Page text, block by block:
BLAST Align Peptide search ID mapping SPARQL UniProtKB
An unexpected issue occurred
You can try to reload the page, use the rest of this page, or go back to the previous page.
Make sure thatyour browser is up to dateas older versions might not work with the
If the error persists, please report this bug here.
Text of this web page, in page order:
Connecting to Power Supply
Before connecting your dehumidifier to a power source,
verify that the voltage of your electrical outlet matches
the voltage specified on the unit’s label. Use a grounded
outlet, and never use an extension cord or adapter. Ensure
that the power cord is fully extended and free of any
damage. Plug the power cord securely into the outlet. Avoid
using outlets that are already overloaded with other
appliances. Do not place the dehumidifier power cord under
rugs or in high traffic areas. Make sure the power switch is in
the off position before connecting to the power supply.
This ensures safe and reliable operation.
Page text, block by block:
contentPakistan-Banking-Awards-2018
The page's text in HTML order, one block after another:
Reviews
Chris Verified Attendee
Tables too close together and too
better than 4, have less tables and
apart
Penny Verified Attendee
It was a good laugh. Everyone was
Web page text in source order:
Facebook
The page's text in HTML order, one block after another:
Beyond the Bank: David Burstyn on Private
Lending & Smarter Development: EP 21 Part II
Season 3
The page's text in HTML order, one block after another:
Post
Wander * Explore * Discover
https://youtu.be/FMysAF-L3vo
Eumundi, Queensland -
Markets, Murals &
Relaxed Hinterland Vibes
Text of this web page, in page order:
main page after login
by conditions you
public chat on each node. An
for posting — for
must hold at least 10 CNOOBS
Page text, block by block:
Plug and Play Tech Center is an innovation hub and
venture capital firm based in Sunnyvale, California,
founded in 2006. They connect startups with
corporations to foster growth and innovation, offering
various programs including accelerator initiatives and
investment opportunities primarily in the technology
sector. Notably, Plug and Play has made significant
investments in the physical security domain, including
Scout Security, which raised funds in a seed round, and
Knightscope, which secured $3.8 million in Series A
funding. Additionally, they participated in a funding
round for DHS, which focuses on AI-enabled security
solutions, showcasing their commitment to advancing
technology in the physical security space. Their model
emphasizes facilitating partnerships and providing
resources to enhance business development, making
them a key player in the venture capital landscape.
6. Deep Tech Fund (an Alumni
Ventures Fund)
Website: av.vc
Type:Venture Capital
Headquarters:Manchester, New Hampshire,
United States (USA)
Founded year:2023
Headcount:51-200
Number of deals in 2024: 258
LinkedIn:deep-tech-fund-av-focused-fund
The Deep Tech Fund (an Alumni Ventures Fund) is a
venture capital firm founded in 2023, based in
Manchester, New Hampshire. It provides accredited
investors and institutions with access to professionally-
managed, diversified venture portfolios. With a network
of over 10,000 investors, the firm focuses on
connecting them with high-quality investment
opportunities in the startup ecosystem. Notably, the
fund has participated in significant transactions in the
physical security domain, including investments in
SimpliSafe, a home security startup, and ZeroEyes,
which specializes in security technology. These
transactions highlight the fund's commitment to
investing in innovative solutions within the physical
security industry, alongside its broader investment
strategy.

-=-=-

__TASK STATEMENT__. Give back the entire listing with every word intact.

__TASK OUTPUT__.
Page text, block by block:
BLAST Align Peptide search ID mapping SPARQL UniProtKB
An unexpected issue occurred
You can try to reload the page, use the rest of this page, or go back to the previous page.
Make sure thatyour browser is up to dateas older versions might not work with the
If the error persists, please report this bug here.
Text of this web page, in page order:
Connecting to Power Supply
Before connecting your dehumidifier to a power source,
verify that the voltage of your electrical outlet matches
the voltage specified on the unit’s label. Use a grounded
outlet, and never use an extension cord or adapter. Ensure
that the power cord is fully extended and free of any
damage. Plug the power cord securely into the outlet. Avoid
using outlets that are already overloaded with other
appliances. Do not place the dehumidifier power cord under
rugs or in high traffic areas. Make sure the power switch is in
the off position before connecting to the power supply.
This ensures safe and reliable operation.
Page text, block by block:
contentPakistan-Banking-Awards-2018
The page's text in HTML order, one block after another:
Reviews
Chris Verified Attendee
Tables too close together and too
better than 4, have less tables and
apart
Penny Verified Attendee
It was a good laugh. Everyone was
Web page text in source order:
Facebook
The page's text in HTML order, one block after another:
Beyond the Bank: David Burstyn on Private
Lending & Smarter Development: EP 21 Part II
Season 3
The page's text in HTML order, one block after another:
Post
Wander * Explore * Discover
https://youtu.be/FMysAF-L3vo
Eumundi, Queensland -
Markets, Murals &
Relaxed Hinterland Vibes
Text of this web page, in page order:
main page after login
by conditions you
public chat on each node. An
for posting — for
must hold at least 10 CNOOBS
Page text, block by block:
Plug and Play Tech Center is an innovation hub and
venture capital firm based in Sunnyvale, California,
founded in 2006. They connect startups with
corporations to foster growth and innovation, offering
various programs including accelerator initiatives and
investment opportunities primarily in the technology
sector. Notably, Plug and Play has made significant
investments in the physical security domain, including
Scout Security, which raised funds in a seed round, and
Knightscope, which secured $3.8 million in Series A
funding. Additionally, they participated in a funding
round for DHS, which focuses on AI-enabled security
solutions, showcasing their commitment to advancing
technology in the physical security space. Their model
emphasizes facilitating partnerships and providing
resources to enhance business development, making
them a key player in the venture capital landscape.
6. Deep Tech Fund (an Alumni
Ventures Fund)
Website: av.vc
Type:Venture Capital
Headquarters:Manchester, New Hampshire,
United States (USA)
Founded year:2023
Headcount:51-200
Number of deals in 2024: 258
LinkedIn:deep-tech-fund-av-focused-fund
The Deep Tech Fund (an Alumni Ventures Fund) is a
venture capital firm founded in 2023, based in
Manchester, New Hampshire. It provides accredited
investors and institutions with access to professionally-
managed, diversified venture portfolios. With a network
of over 10,000 investors, the firm focuses on
connecting them with high-quality investment
opportunities in the startup ecosystem. Notably, the
fund has participated in significant transactions in the
physical security domain, including investments in
SimpliSafe, a home security startup, and ZeroEyes,
which specializes in security technology. These
transactions highlight the fund's commitment to
investing in innovative solutions within the physical
security industry, alongside its broader investment
strategy.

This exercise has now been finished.